Die Stirn trägt einen Wollschopf. Der Wollbesatz ist bis an das Vorderfußwurzelgelenk und das Sprunggelenk herunterreichend. Die Wolle hat eine Feinheit von 36 – 40 my. (CD- bis DE-Feinheit). Das Weißköpfige Fleischschaf ist sehr anpassungsfähig an verschiedene Klima- und Bodenverhältnisse, es ist für die Herden- und Koppelhaltung gleich gut geeignet.
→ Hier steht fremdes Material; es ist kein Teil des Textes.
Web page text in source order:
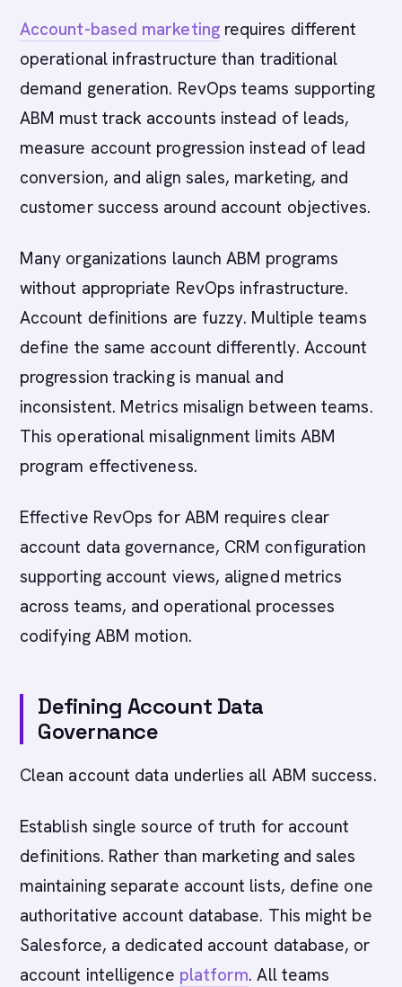
Account-based marketingrequires different
operational infrastructure than traditional
demand generation. RevOps teams supporting
ABM must track accounts instead of leads,
measure account progression instead of lead
conversion, and align sales, marketing, and
customer success around account objectives.
Many organizations launch ABM programs
without appropriate RevOps infrastructure.
Account definitions are fuzzy. Multiple teams
define the same account differently. Account
progression tracking is manual and
inconsistent. Metrics misalign between teams.
This operational misalignment limits ABM
program effectiveness.
Effective RevOps for ABM requires clear
account data governance, CRM configuration
supporting account views, aligned metrics
across teams, and operational processes
codifying ABM motion.
Defining Account Data
Governance
Clean account data underlies all ABM success.
Establish single source of truth for account
definitions. Rather than marketing and sales
maintaining separate account lists, define one
authoritative account database. This might be
Salesforce, a dedicated account database, or
account intelligence platform. All teams
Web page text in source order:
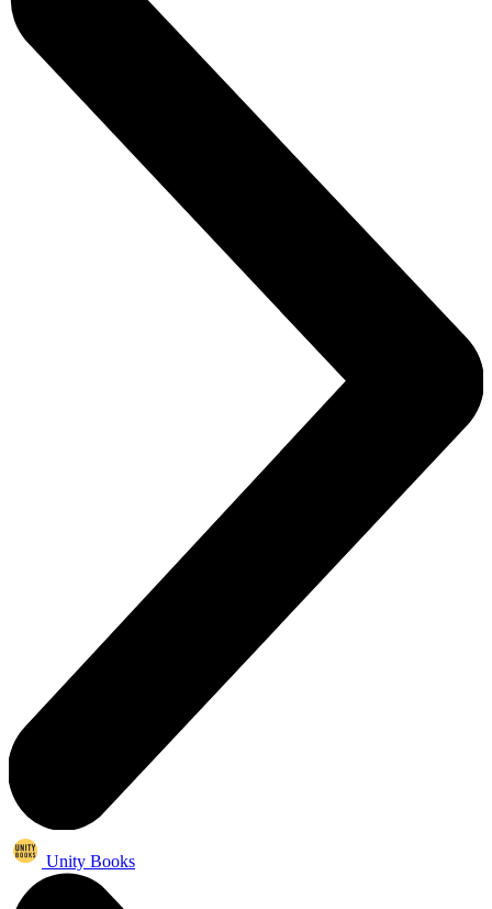
Unity Books
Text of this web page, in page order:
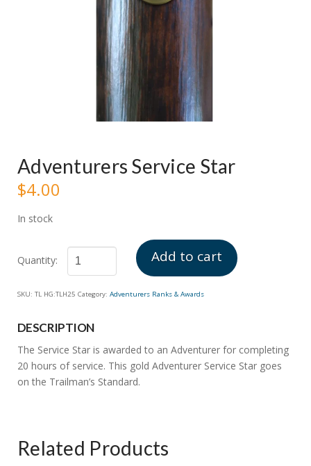
Adventurers Service Star
$4.00
In stock
Service
quantity
Add to cart
SKU: TL HG:TLH25 Category: Adventurers Ranks & Awards
DESCRIPTION
The Service Star is awarded to an Adventurer for completing
20 hours of service. This gold Adventurer Service Star goes
on the Trailman’s Standard.
Related Products
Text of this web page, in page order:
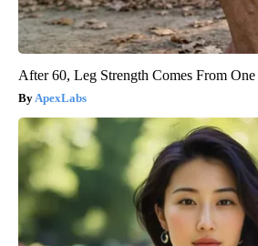
After 60, Leg Strength Comes From
ApexLabs
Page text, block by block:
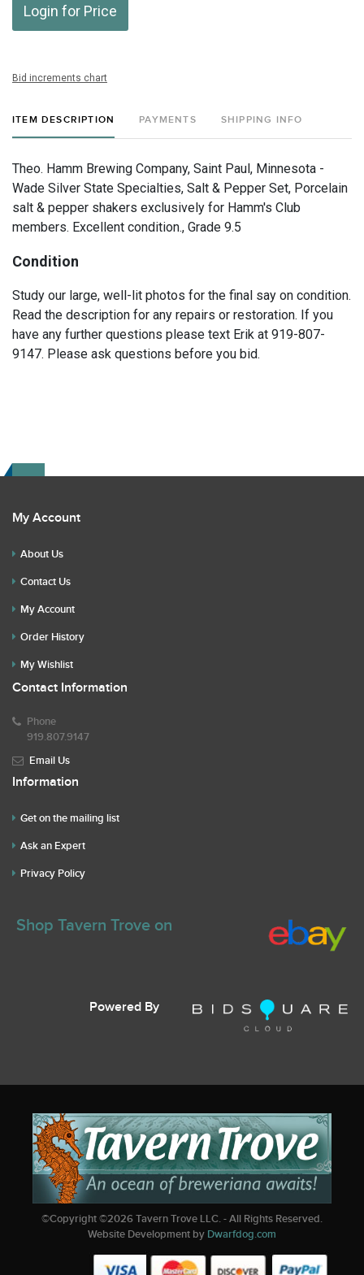
Login for Price
Bid increments chart
ITEM DESCRIPTION PAYMENTS SHIPPING INFO
Theo. Hamm Brewing Company, Saint Paul, Minnesota -
Wade Silver State Specialties, Salt & Pepper Set, Porcelain
salt & pepper shakers exclusively for Hamm's Club
members. Excellent condition., Grade 9.5
Condition
Study our large, well-lit photos for the final say on condition.
Read the description for any repairs or restoration. If you
have any further questions please text Erik at 919-807-
9147. Please ask questions before you bid.
My Account
About Us
Contact Us
My Account
Order History
My Wishlist
Contact Information
Phone
919.807.9147
Email Us
Information
Get on the mailing list
Ask an Expert
Privacy Policy
Shop Tavern Trove on
Powered By
©Copyright ©2026Tavern Trove LLC. - All Rights Reserved.
Website Development by Dwarfdog.com
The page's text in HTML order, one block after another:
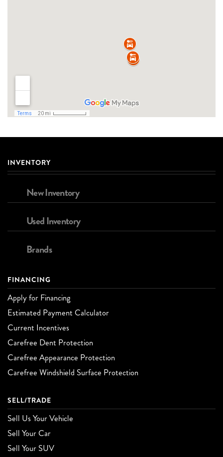
INVENTORY
New Inventory
Used Inventory
Brands
FINANCING
Apply for Financing
Estimated Payment Calculator
Current Incentives
Carefree Dent Protection
Carefree Appearance Protection
Carefree Windshield Surface Protection
SELL/TRADE
Sell Us Your Vehicle
Sell Your Car
Sell Your SUV
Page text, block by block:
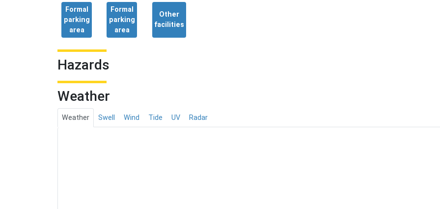
Formal
parking
area
Formal
parking
area
Other
facilities
Hazards
Weather
Weather Swell Wind Tide UV Radar
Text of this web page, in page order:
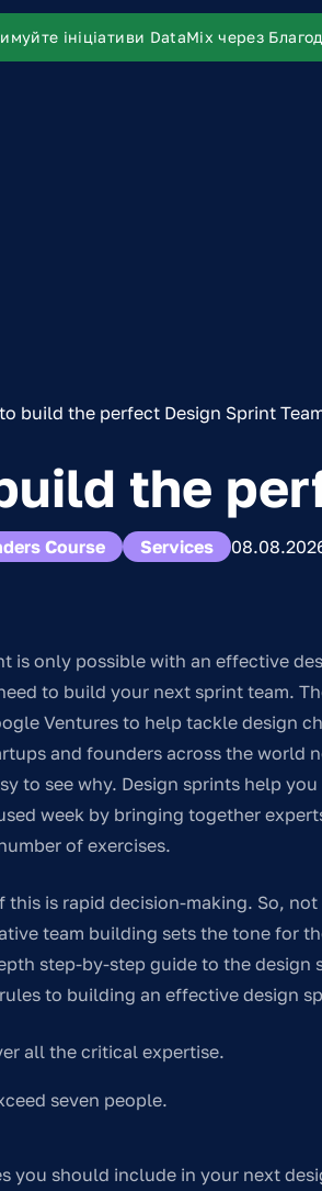
ініціативи DataMix через
build the perfect Design Sprint
the
Course Services
is only possible with an effective
to build your next sprint team.
Ventures to help tackle design
and founders across the world
to see why. Design sprints help
week by bringing together
of exercises.
this is rapid decision-making. So,
team building sets the tone for
step-by-step guide to the design
to building an effective design
all the critical expertise.
seven people.
you should include in your next
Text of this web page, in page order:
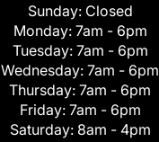
Sunday: Closed
Monday: 7am - 6pm
Tuesday: 7am - 6pm
Wednesday: 7am - 6pm
Thursday: 7am - 6pm
Friday: 7am - 6pm
Saturday: 8am - 4pm
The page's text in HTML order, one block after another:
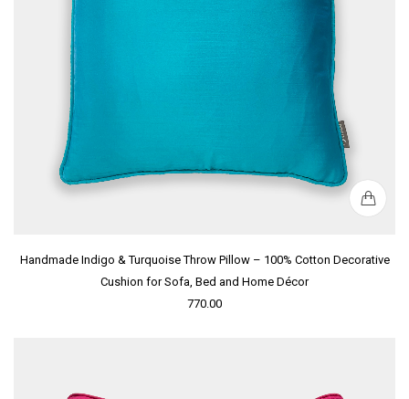
Handmade Indigo & Turquoise Throw Pillow – 100% Cotton Decorative
Cushion for Sofa, Bed and Home Décor
770.00

Ausgestattet ist es mit einer großen Widerstandsfähigkeit gegen Krankheiten. Außerdem ist es Frohwüchsig und fruchtbar. Die Erstzulassung kann schon im Alter mit 7 – 8 Monaten erfolgen, sodass die Muttertiere im Alter von 12-13 Monaten ablammen, mit einem Ablammergebnis von 170% bis 210% Das Weißköpfige Fleischschaf verfügt über beste Schlachtkörperqualität und eine lange Brunstsaison. Bei Leistungsprüfungen ergaben sich folgende Werte: 350
– 400 g Tageszunahme
Ausgewachsene Böcke erreichen ein Gewicht von ca. 125 - 150 kg, Muttertiere von ca. 75 - 90 kg, Jährlingsböcke 105 - 115kg, Lämmer 50-60 kg und Lammböcke 60-70 kg Angestrebt wird die Züchtung eines frohwüchsigen, widerstandsfähigen und gut bemuskelten Fleischschafes, das speziell für die Beweidung in einem feuchten, maritimen Klima geeignet ist. Es ist frühreif und und hat eine saisonal lange Brunst. Bestand 2007: Bundesweit nur noch 1750 Tiere, Tendenz rückläufig.